Three years of high school and two years of college Spanish, and what have I got to show for it? A year of school — and I had forgotten 95 percent of it.

Ed Williams
Ed Williams
I'm working in a part of the country where the Hispanic population is the fastest growing population — and that is having a major effect on public policy.

If I could do it all again, I'd find some forums that would have forced me to use the language. I would have helped with a literacy program for migrant workers. A tutoring program for English-as-a-Second-Language students. I could have made a contribution and learned a lot along the way.

As it were, I let a very marketable skill atrophy.

My thoughts:

A-ha! This is one place where I have actually managed to school Ed on something. I can't believe it.

Sure, my mom's family is from Spain, and I grew up hearing the language around the house. But other than basic phrases, I couldn't speak it at all until I entered high school. It wasn't until then that I even attempted to understand the grammar.

I took three years in high school, landed in a couple of honors classes in college and worked hard to retain my skills. I taught ESL and tutored native Spanish-speakers so that I could practice.
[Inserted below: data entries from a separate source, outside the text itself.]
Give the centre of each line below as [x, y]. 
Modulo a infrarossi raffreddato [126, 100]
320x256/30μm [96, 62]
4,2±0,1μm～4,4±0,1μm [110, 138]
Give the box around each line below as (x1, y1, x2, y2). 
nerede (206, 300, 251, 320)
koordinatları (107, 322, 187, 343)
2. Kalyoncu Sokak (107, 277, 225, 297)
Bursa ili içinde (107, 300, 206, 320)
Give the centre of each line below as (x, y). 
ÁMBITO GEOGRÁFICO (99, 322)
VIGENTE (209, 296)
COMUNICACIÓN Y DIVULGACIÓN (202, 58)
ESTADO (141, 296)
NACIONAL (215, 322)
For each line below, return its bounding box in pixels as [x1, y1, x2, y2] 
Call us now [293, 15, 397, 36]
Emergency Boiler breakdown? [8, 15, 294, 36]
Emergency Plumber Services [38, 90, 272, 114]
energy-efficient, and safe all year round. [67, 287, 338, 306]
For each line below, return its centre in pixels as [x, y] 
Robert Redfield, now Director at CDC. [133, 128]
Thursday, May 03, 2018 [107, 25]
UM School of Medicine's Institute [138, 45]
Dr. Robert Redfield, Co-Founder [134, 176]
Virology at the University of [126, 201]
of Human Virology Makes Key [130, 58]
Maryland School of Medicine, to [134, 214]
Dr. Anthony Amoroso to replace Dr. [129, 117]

After college, I continued speaking Spanish with anyone who would let me.

Thank goodness for my husband because I gotta be honest: I'm not sure I would have been disciplined enough to keep up all that effort had he not come along. Chris lived in Spain for a year — has a real passion for the place — and has studied the language extensively. He's fluent and is one of few child and adolescent psychiatrists in the nation who can actually treat his patients in Spanish.

Because those language skills are important to my husband, they’re important to me. We have taken night courses. We have hired tutors to come to our home to converse with us. We have hired a nanny originally from Peru to work with our children with hopes that they, too, speak Spanish with ease.
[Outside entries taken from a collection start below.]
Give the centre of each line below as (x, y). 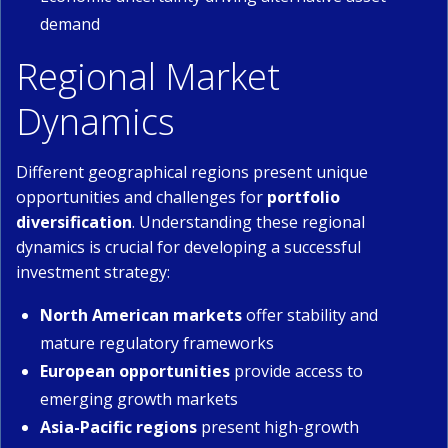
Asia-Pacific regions (118, 427)
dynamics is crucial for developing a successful (188, 247)
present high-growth (278, 427)
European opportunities (135, 371)
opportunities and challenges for (141, 197)
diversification (74, 222)
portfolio (303, 197)
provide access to (296, 371)
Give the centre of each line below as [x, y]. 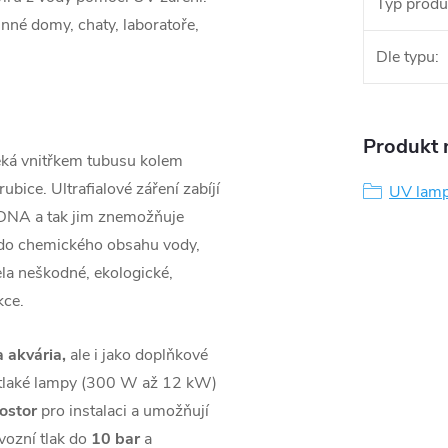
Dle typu [405, 56]
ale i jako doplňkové [137, 354]
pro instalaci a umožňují [123, 410]
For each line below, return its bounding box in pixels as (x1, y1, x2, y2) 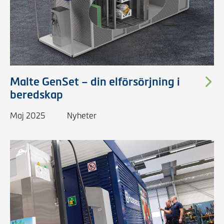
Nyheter (67, 111, 96, 120)
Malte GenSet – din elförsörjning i (10, 75, 180, 88)
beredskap (10, 88, 63, 101)
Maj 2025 (10, 111, 45, 120)
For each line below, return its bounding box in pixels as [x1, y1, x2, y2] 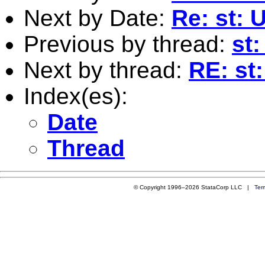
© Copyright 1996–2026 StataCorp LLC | [133, 183, 254, 190]
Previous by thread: [24, 31, 232, 57]
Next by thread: [24, 57, 189, 83]
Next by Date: [24, 5, 172, 31]
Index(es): [24, 83, 128, 109]
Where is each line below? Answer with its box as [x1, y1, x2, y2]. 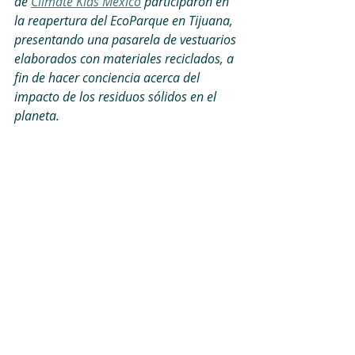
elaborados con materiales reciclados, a [14, 50, 237, 67]
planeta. [14, 107, 59, 124]
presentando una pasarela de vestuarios [14, 31, 239, 48]
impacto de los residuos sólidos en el [14, 88, 219, 105]
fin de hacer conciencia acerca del [14, 69, 203, 86]
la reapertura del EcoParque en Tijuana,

I share all of this because I've seen firsthand how the effort to learn a language can help a journalist on the job. My editors have always been keenly aware of my Spanish skills — which I'm sure helped me land at least one job.
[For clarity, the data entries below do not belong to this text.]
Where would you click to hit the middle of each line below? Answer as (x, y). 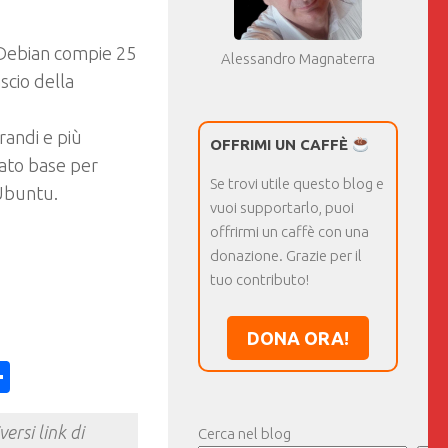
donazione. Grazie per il (286, 255)
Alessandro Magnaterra (298, 58)
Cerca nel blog (244, 433)
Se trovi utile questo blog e (297, 183)
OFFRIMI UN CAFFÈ (281, 144)
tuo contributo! (259, 279)
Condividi (75, 377)
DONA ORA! (298, 338)
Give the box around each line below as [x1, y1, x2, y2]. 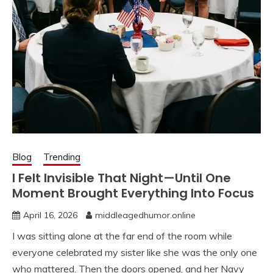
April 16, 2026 [23, 210, 77, 221]
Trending [43, 151, 80, 163]
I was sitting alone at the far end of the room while [12, 230, 232, 243]
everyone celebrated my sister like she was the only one [12, 246, 257, 259]
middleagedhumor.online [95, 210, 196, 221]
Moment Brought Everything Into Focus [12, 185, 254, 202]
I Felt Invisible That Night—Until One [12, 169, 231, 187]
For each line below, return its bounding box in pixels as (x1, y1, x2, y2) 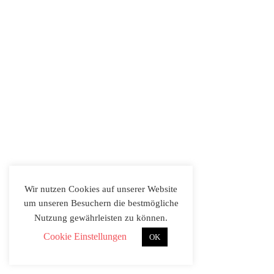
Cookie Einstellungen (43, 231, 127, 242)
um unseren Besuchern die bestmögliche (23, 198, 179, 209)
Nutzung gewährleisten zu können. (34, 213, 168, 223)
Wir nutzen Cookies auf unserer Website (24, 183, 177, 194)
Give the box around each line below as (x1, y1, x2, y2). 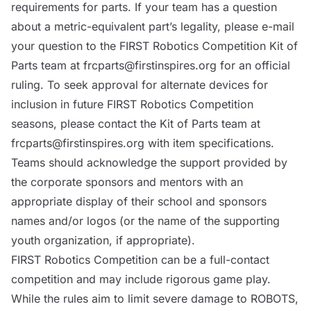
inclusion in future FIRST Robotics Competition (11, 97, 253, 111)
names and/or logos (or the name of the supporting (11, 214, 280, 228)
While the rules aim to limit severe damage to (11, 292, 251, 305)
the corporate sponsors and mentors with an (11, 175, 243, 189)
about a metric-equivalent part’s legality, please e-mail (11, 19, 294, 33)
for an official (217, 58, 290, 72)
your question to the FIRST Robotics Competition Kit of (11, 39, 298, 53)
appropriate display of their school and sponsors (11, 194, 267, 208)
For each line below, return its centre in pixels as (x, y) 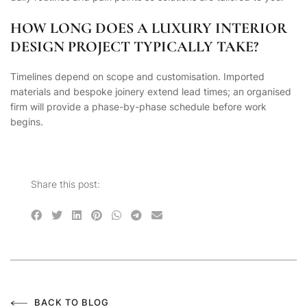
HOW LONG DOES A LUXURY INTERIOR (149, 28)
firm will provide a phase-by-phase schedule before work (138, 107)
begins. (27, 122)
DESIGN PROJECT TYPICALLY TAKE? (134, 47)
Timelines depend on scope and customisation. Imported (137, 77)
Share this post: (65, 184)
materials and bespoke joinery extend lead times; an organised (151, 92)

If you're wondering why you're studying a second language, please don’t. Take it seriously. And when deciding which language to pursue, don’t be afraid to consider your career in journalism also. Think strategically. Sure, Spanish is one handy language to know. But if you want to live in Chicago, you’d be really smart to speak Polish. In Denver, there’s a large concentration of Russians and Ethopians. The largest concentration of Iranians per capita in the U.S. is in Los Angeles — so Farsi would be smart to learn if you hope to move there. What about Houston, which has a relatively large Nigerian population?

Anytime you have the chance to pick up another language, please do. These are golden opportunities that could propel you to great jobs someday.